The reverse is true for El Niño. Warm tropical Pacific waters power a stronger subtropical jet stream in winter, wetter conditions in Florida, and if it persists during hurricane season, stronger winds aloft can tear hurricanes above the Atlantic.

The recent increase in easterly trade winds has indeed intensified the current La Niña. The reason can be explained by the physical dynamics that control it.

When winds blow east to west across the equatorial Pacific, cold water is forced west across the basin. This pushes warm water further west towards Asia. Replace that cool water in the Eastern Pacific with more cool water from below. This is called upwelling.

The gust of easterly winds that have occurred in recent weeks have invigorated what appeared to be a weakening of La Niña. He is no longer weakening.

While there is one more chance it will weaken by summer, transitioning to a neutral event, it is now much less likely to become an El Niño. This will likely mean we won’t have the helping hand of El Niño to guide us through hurricane season.

It’s a shame because summers with El Niño tend to produce fewer hurricanes. In the image below, since 1995, El Niño years have averaged between four and five hurricanes.
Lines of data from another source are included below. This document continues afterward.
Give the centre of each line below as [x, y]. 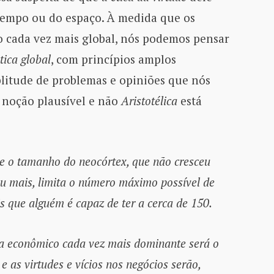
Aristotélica [150, 100]
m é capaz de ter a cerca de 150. [133, 203]
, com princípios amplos [113, 59]
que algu [28, 203]
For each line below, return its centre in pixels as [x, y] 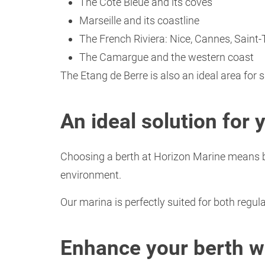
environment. [91, 174]
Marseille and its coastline [139, 20]
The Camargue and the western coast [167, 57]
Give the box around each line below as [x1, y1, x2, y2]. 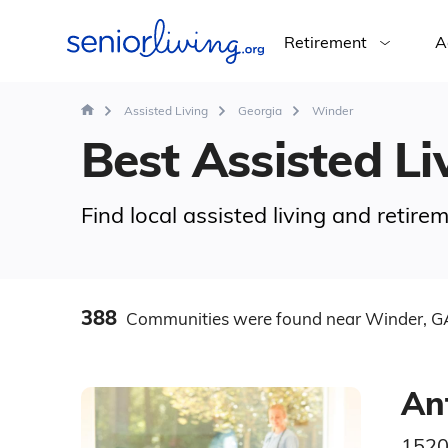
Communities [121, 308, 233, 329]
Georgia [237, 103, 282, 118]
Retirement [283, 32, 367, 52]
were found [232, 308, 322, 329]
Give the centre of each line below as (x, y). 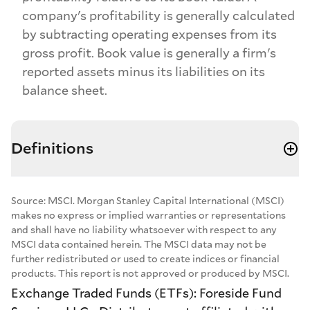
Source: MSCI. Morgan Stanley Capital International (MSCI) (148, 201)
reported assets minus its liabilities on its (144, 71)
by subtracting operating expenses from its (149, 34)
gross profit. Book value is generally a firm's (149, 52)
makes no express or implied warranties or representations (148, 215)
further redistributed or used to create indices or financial (145, 259)
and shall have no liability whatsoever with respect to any (144, 230)
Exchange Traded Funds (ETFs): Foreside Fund (146, 292)
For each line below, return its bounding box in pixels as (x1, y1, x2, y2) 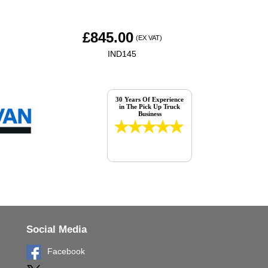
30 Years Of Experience (115, 95, 184, 103)
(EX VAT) (135, 33, 162, 41)
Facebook (47, 246, 85, 256)
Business (138, 109, 162, 117)
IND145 (108, 48, 137, 59)
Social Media (26, 223, 87, 235)
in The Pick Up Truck (119, 102, 181, 110)
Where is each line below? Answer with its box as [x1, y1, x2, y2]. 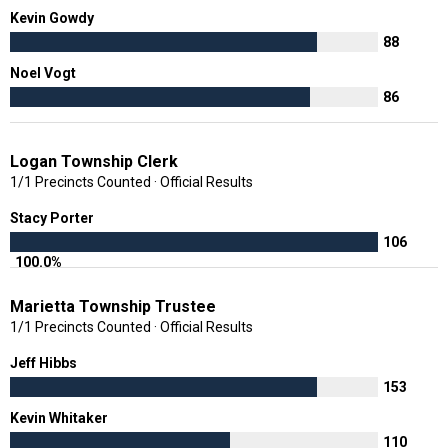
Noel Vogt [10, 64, 79, 81]
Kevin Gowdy [10, 9, 97, 26]
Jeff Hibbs [10, 354, 80, 371]
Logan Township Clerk [10, 151, 178, 171]
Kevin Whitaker [10, 409, 111, 426]
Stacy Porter [10, 209, 97, 226]
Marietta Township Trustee [10, 296, 216, 316]
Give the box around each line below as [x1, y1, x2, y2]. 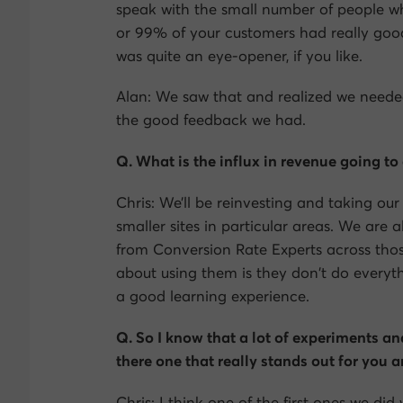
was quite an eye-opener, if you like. [115, 46, 363, 65]
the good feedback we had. [115, 111, 306, 130]
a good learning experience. [115, 287, 309, 306]
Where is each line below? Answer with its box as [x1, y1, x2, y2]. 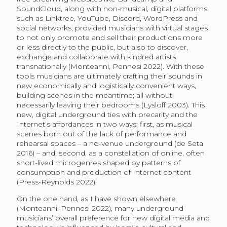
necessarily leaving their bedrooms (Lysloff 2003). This [16, 100, 205, 109]
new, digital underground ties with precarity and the [16, 109, 198, 119]
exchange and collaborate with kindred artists [16, 52, 176, 61]
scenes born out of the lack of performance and [16, 129, 186, 138]
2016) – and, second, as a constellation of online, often [16, 148, 205, 158]
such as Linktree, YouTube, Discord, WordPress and [16, 13, 198, 23]
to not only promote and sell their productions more [16, 32, 203, 42]
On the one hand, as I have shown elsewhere [16, 194, 176, 203]
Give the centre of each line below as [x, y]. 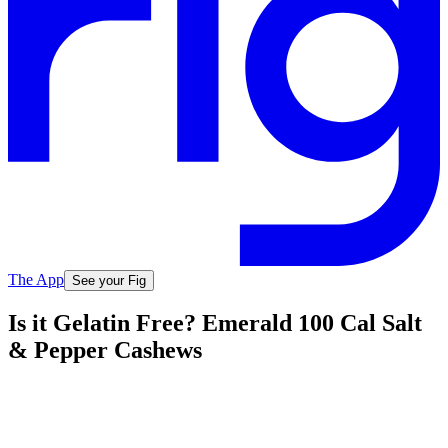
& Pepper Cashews [105, 350]
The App [36, 279]
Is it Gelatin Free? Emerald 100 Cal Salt [215, 323]
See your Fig [109, 280]
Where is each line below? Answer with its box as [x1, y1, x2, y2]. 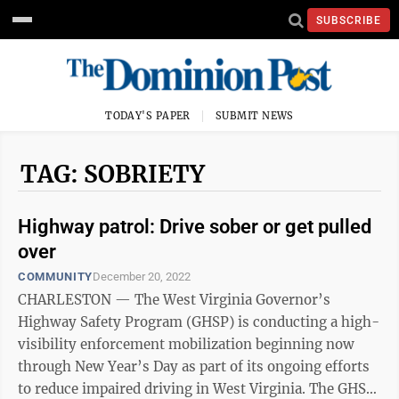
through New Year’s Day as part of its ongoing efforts [18, 358, 370, 375]
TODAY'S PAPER [105, 110, 191, 122]
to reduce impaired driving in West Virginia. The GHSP [18, 380, 309, 397]
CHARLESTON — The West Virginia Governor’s [18, 291, 330, 308]
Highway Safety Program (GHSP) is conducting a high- [18, 313, 379, 330]
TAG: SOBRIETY [20, 159, 205, 189]
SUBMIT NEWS [216, 110, 294, 122]
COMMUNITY [18, 270, 93, 283]
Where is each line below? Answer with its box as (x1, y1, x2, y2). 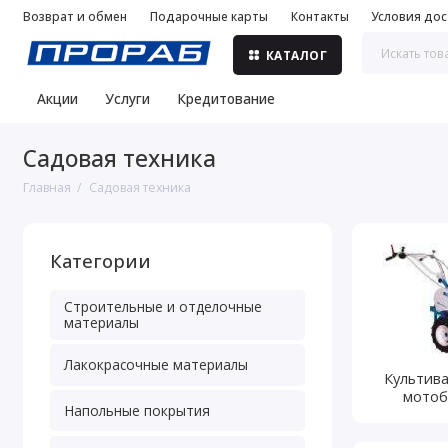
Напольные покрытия (63, 400, 210, 420)
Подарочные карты (149, 8, 268, 24)
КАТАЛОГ (266, 47, 327, 63)
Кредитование (177, 89, 276, 109)
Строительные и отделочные (63, 296, 262, 316)
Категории (50, 248, 152, 274)
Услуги (104, 89, 150, 109)
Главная (22, 179, 71, 197)
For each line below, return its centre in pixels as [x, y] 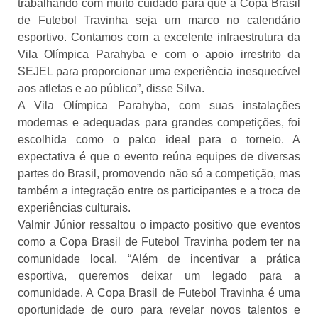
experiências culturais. [74, 207]
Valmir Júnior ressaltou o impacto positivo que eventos [159, 224]
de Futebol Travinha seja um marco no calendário [159, 20]
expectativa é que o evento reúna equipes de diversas [159, 156]
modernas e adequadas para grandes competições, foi [159, 122]
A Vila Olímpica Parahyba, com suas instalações [159, 105]
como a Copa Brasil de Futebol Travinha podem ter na [159, 241]
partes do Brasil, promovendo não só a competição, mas [159, 173]
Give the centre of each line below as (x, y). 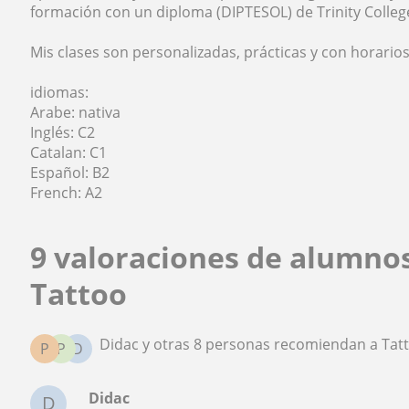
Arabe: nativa (76, 113)
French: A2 (67, 193)
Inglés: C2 (63, 133)
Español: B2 (70, 173)
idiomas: (60, 93)
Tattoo (79, 294)
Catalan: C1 (69, 153)
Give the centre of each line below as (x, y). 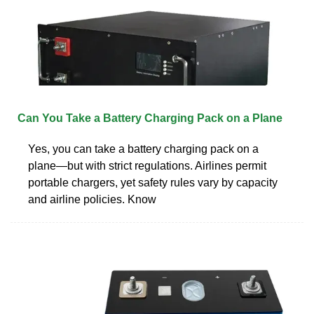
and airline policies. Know (92, 199)
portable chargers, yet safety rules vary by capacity (153, 182)
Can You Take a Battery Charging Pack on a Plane (150, 118)
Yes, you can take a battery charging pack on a (143, 149)
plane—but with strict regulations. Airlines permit (147, 165)
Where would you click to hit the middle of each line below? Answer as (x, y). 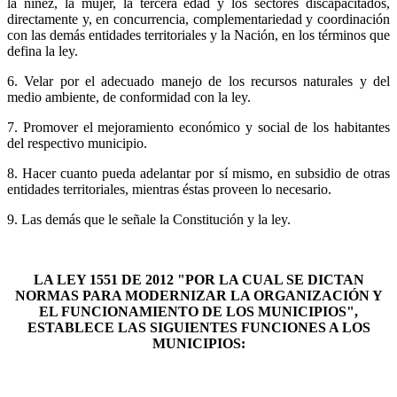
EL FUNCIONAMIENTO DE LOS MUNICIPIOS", (198, 311)
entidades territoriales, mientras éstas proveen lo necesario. (176, 189)
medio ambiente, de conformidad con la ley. (129, 97)
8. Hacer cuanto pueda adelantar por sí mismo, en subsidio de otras (198, 173)
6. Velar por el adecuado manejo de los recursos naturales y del (198, 81)
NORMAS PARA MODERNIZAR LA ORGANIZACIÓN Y (198, 295)
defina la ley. (43, 51)
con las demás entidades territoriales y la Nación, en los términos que (198, 35)
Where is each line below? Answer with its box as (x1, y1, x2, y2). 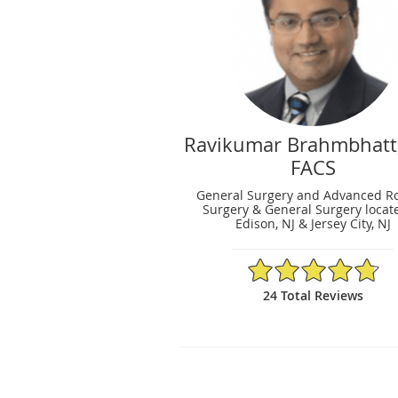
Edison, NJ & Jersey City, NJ (235, 214, 391, 232)
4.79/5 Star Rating (246, 255, 353, 273)
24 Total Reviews (262, 286, 363, 304)
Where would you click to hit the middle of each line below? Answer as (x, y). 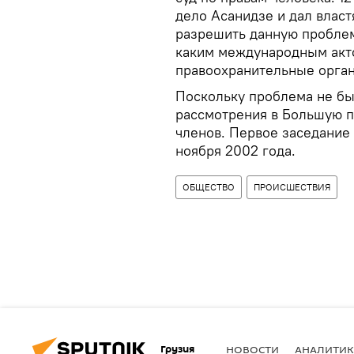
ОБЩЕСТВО (209, 187)
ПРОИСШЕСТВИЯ (292, 187)
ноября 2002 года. (235, 151)
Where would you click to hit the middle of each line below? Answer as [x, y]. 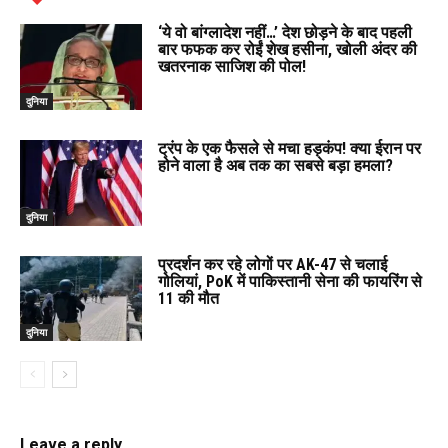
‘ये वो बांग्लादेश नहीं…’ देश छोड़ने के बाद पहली [285, 33]
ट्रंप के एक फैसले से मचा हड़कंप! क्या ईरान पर [290, 149]
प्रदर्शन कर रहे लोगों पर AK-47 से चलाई [273, 264]
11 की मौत [189, 298]
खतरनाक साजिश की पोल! [232, 67]
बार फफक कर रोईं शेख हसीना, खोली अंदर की [288, 50]
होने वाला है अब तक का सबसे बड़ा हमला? [276, 166]
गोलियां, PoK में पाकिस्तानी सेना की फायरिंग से [290, 281]
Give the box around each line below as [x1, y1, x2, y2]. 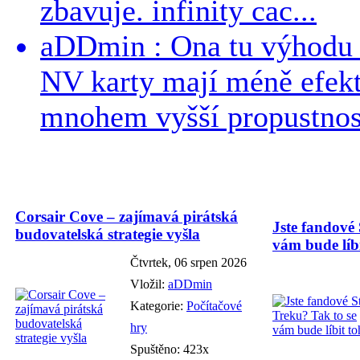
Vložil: [130, 276, 168, 291]
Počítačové [186, 298, 242, 313]
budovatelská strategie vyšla [15, 225, 200, 243]
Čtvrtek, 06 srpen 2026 [130, 255, 247, 269]
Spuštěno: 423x [130, 342, 209, 356]
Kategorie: [130, 298, 186, 313]
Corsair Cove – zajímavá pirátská [15, 207, 238, 225]
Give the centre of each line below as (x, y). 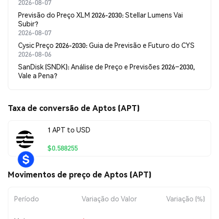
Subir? (28, 23)
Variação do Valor (109, 198)
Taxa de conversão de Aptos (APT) (74, 108)
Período (27, 198)
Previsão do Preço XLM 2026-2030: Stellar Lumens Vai (100, 15)
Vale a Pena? (38, 75)
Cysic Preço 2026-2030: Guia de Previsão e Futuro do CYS (106, 45)
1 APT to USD (69, 129)
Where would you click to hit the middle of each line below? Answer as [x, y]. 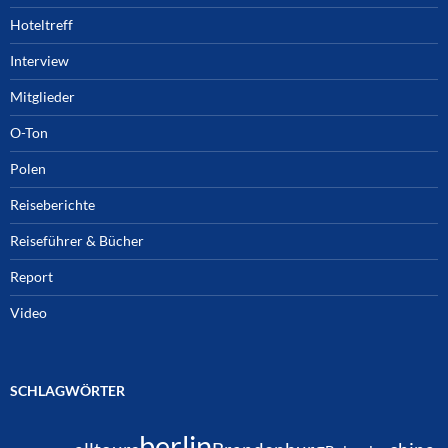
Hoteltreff [41, 24]
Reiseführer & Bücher [77, 240]
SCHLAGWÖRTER [67, 390]
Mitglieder [42, 96]
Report [31, 276]
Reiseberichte [52, 204]
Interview [39, 60]
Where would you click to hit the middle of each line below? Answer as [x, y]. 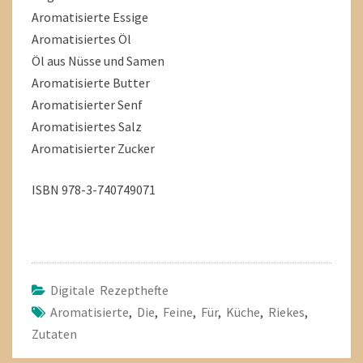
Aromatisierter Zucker [93, 148]
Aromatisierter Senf [87, 105]
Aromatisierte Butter [91, 83]
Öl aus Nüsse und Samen [98, 61]
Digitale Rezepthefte [109, 290]
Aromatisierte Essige [90, 17]
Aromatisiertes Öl [81, 39]
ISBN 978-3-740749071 [94, 190]
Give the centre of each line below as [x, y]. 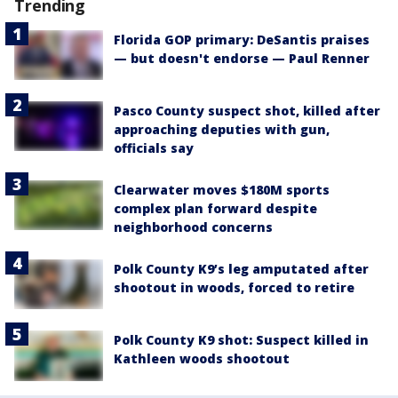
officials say [154, 148]
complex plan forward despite [215, 209]
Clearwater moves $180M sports [222, 190]
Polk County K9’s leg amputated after [241, 269]
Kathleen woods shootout [202, 359]
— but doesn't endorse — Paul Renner [242, 58]
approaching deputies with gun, [222, 130]
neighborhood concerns [193, 227]
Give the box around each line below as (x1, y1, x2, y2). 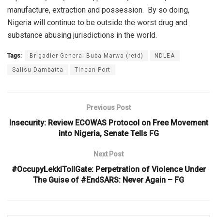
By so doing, (148, 5, 189, 15)
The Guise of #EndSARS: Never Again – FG (33, 175, 184, 185)
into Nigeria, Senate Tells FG (58, 128, 159, 138)
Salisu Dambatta (12, 66, 63, 73)
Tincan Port (75, 66, 110, 73)
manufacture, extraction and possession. (7, 5, 144, 15)
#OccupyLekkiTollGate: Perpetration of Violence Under (11, 164, 206, 174)
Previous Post (86, 103, 131, 111)
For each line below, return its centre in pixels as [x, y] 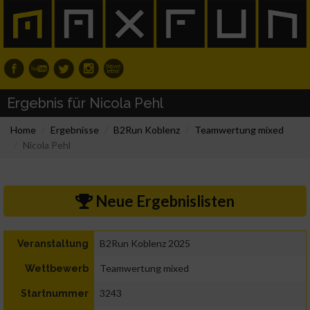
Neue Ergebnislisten [163, 201]
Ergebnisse [75, 130]
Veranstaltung [53, 244]
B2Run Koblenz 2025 [145, 244]
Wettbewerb [57, 269]
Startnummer [55, 294]
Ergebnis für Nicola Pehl [85, 103]
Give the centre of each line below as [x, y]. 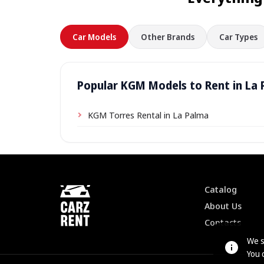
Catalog [220, 189]
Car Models [94, 37]
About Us [223, 205]
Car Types [238, 37]
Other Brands [168, 37]
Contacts [222, 222]
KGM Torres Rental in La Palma [148, 115]
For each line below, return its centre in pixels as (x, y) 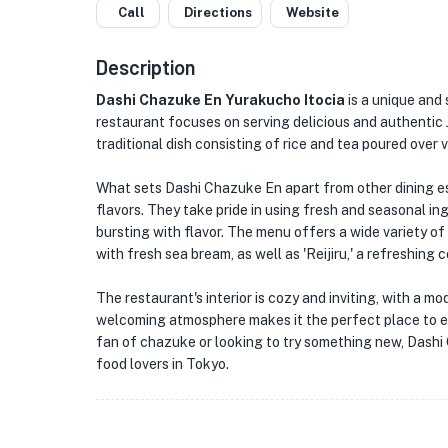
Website (312, 12)
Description (146, 67)
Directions (218, 12)
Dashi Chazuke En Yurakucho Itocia (220, 100)
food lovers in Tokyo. (162, 364)
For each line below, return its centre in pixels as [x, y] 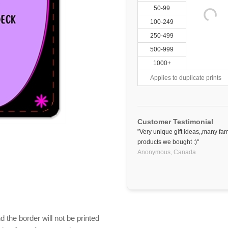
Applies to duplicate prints [186, 78]
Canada [185, 152]
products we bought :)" [168, 142]
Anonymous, [155, 152]
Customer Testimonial [175, 122]
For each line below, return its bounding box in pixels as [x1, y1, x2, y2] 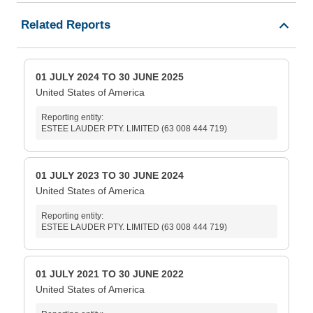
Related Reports [21, 18, 110, 32]
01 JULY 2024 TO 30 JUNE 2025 [36, 71, 184, 83]
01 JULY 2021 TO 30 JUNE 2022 [36, 268, 184, 280]
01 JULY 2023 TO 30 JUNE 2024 [36, 170, 184, 182]
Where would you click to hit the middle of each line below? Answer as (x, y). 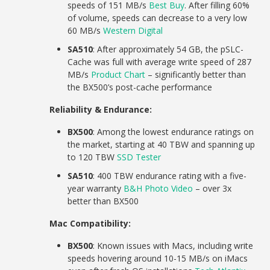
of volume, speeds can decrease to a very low (158, 17)
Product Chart (118, 74)
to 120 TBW (93, 157)
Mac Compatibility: (90, 223)
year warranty (96, 188)
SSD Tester (139, 157)
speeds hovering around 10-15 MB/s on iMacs (158, 258)
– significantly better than (196, 74)
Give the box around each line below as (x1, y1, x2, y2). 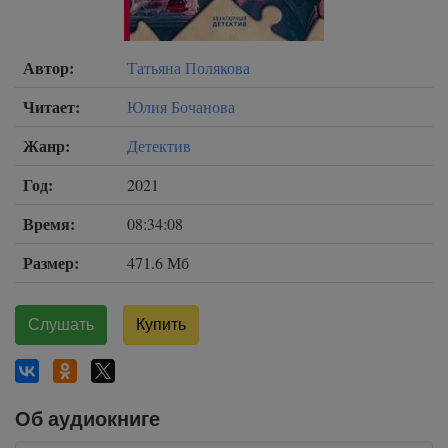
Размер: (23, 251, 79, 274)
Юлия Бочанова (127, 96, 235, 117)
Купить (136, 315, 186, 334)
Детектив (127, 135, 191, 156)
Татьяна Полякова (127, 57, 250, 78)
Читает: (23, 95, 80, 118)
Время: (23, 212, 75, 235)
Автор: (23, 56, 74, 79)
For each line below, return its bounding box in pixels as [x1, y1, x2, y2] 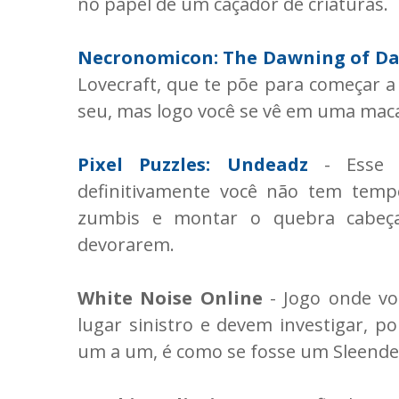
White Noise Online [77, 286, 263, 311]
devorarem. [77, 232, 175, 257]
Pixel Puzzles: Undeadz [77, 152, 308, 177]
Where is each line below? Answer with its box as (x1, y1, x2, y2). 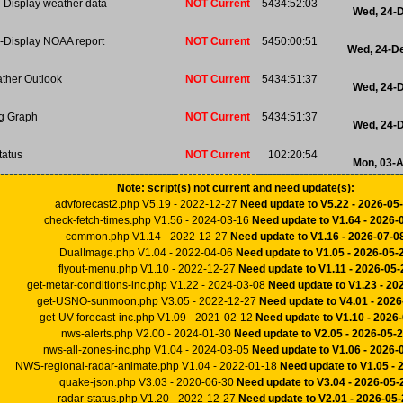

While summers that have La Niña, or a neutral event, tend to be much more active with an average of eight hurricanes.

The La Niña effect of weaker wind shear aloft and increased Atlantic activity may be intensified by warmer Atlantic Ocean waters. It is present at the moment and it will probably continue until the summer.

Hurricane season is still over two months away and a lot can change between now and then, but if past seasons are any indication, we should prepare for an active summer in the Atlantic Basin.